In the 32 States that have adopted the Medicaid Expansion, we are making this part of the American insurance system sensible and fair for vulnerable people. Please do not turn back this response.
Lincoln did not give up the Civil War because the government was sold bad mules. We do not stop buying drugs because drug-makers charged a fraudulent price. We punish wrongdoers, correct the price, and get the treatment to people in need. That is what should be done here.
Don’t reverse all this progress by rationalizing that program-integrity problems demand wholesale legislative change in Medicaid. There are real babies in that bathwater.

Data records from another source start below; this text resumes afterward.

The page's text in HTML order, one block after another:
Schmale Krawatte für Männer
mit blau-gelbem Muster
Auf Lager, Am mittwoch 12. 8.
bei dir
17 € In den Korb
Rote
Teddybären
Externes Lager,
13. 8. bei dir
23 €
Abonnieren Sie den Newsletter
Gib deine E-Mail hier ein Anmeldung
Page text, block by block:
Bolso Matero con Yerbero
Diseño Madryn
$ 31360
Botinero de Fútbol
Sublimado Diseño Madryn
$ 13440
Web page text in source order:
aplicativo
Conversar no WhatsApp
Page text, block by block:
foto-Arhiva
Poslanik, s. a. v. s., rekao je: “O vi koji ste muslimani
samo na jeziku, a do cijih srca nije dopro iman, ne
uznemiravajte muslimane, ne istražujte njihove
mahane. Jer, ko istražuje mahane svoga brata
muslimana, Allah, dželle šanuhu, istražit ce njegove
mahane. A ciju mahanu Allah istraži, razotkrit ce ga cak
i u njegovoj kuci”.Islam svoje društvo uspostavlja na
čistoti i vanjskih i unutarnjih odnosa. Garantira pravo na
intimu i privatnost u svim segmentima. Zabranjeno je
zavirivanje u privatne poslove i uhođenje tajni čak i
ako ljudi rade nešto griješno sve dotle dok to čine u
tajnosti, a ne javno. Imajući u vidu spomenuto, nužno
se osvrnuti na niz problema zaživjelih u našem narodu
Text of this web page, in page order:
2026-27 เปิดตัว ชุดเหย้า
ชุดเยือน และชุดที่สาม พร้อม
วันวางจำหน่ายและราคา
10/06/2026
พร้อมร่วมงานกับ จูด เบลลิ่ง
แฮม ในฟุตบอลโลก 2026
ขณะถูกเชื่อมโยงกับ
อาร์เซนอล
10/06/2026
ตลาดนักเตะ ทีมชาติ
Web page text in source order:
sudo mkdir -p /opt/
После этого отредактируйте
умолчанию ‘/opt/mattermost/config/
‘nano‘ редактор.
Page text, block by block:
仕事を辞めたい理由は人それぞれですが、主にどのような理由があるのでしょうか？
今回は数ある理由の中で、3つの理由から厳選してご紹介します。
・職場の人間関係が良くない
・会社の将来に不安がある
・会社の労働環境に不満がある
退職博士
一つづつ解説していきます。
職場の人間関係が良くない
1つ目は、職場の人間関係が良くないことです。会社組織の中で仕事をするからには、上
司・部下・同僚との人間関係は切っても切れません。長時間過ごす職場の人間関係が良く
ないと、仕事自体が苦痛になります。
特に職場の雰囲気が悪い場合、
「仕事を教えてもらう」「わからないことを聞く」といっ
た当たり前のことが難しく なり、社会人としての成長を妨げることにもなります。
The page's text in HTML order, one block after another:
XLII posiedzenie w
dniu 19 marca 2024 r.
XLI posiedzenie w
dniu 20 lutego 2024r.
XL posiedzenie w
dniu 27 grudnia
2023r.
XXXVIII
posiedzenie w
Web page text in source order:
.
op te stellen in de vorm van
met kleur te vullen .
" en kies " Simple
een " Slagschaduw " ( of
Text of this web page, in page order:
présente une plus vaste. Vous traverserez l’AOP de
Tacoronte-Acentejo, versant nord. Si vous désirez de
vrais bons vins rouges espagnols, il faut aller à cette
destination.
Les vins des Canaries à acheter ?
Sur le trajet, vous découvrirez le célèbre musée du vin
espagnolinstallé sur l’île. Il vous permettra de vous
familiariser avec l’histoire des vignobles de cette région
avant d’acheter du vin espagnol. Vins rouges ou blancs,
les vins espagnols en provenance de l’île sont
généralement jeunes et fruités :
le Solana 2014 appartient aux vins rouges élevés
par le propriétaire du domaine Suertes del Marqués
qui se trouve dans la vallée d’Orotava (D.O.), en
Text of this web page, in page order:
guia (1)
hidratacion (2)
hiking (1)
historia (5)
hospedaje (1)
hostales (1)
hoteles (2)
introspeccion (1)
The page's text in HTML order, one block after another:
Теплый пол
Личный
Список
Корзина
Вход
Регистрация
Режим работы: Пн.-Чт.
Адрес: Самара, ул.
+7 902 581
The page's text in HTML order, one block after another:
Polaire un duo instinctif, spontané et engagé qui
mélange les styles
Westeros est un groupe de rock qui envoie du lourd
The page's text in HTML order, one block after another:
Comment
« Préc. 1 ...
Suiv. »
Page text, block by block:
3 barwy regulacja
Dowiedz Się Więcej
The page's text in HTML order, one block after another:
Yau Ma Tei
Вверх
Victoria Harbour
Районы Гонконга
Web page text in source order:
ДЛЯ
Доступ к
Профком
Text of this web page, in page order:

 See L. Lahman, “Bad Mules: A Primer on the False Claims Act” (Oklahoma Bar Journal, April 9, 2005), available at http://www.okbar.org/members/BarJournal/archive2005/Aprarchive05/obj7612fal.aspx (“The Federal False Claims Act (FCA) was enacted in part because of bad mules. During the Civil War, unscrupulous early day defense contractors sold the Union Army decrepit horses and mules in ill health, faulty rifles and ammunition, and rancid rations and provisions among other unscrupulous actions.” [Citations omitted.])
 L. Hu, et al., “The Effect of the Patient Protection and Affordable Care Act’s Medicaid Expansions on Financial Well-Being” (National Bureau of Economic Research, April 2016), available at http://nber.org/papers/w22170.
 See, e.g., comment by Joe Parks, director of the Missouri Medicaid program, a State that has not expanded coverage: “The best way to get treatment if you’re addicted to drugs in Missouri is to get pregnant.” Bachrach, supra.
The views reflected in this expert column are those of the individual authors and do not necessarily represent those of the O’Neill Institute for National and Global Health Law or Georgetown University. This blog is solely informational in nature, and not intended as a substitute for competent legal advice from a licensed and retained attorney in your state or country.